Cutting the Throat of God by Ulcerate

Release date: June 14, 2024
Label: Debemur Morti Productions

The school of thought that there are no new ideas – merely old ones meshed, mangled or melted together – has been repeated from Ecclesiastes to Mark Twain. It is a theory particularly prevalent in music. Beethoven’s Fourth Symphony has a beat drop that would floor the most jaded raver. Chuck Berry’s acceleration of blues riffs is audible in songs as varied as those from the MC5, to Crass, to Taylor Swift. It is all-too easy to listen to a piece of music and say, “hey, that sounds like that other piece of music”.

Except Ulcerate. Yes, they play a kind of death metal, even though to describe their music as such falls so far short of its true definition that it is like calling an elephant a grey thing with four legs and a long nose. Ulcerate’s music churns, swirls, swells and pummels. And it has so many nooks and crannies that it deserves its own place in the hall of heaviness.

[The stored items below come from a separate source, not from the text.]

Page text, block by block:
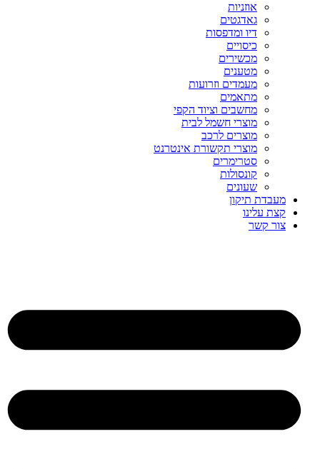
אוזניות
גאדגטים
דיו ומדפסות
כיסויים
מכשירים
מטענים
מעמדים וזרועות
מתאמים
מחשבים וציוד הקפי
מוצרי חשמל לבית
מוצרים לרכב
מוצרי תקשורת אינטרנט
סטרימרים
קונסולות
שעונים
מעבדת תיקון
קצת עלינו
צור קשר

If your eyes glazed over at “death metal”, please persevere, with this review and the album itself, Cutting the Throat of God. The growls and rasps of Paul Kelland – who also plays bass with a massive, warm, brain-addling tone – are, on the surface, regulation death metal, but they become a fourth instrument for the band in a way that regular gore-loving metal bands are unable to achieve. This is art, not because it is necessarily beautiful (although it could be argued that it is) but in the same way that HR Giger’s intricately detailed yet sometimes grotesque “biomechanical” paintings and sculptures garnered a reaction from the audience.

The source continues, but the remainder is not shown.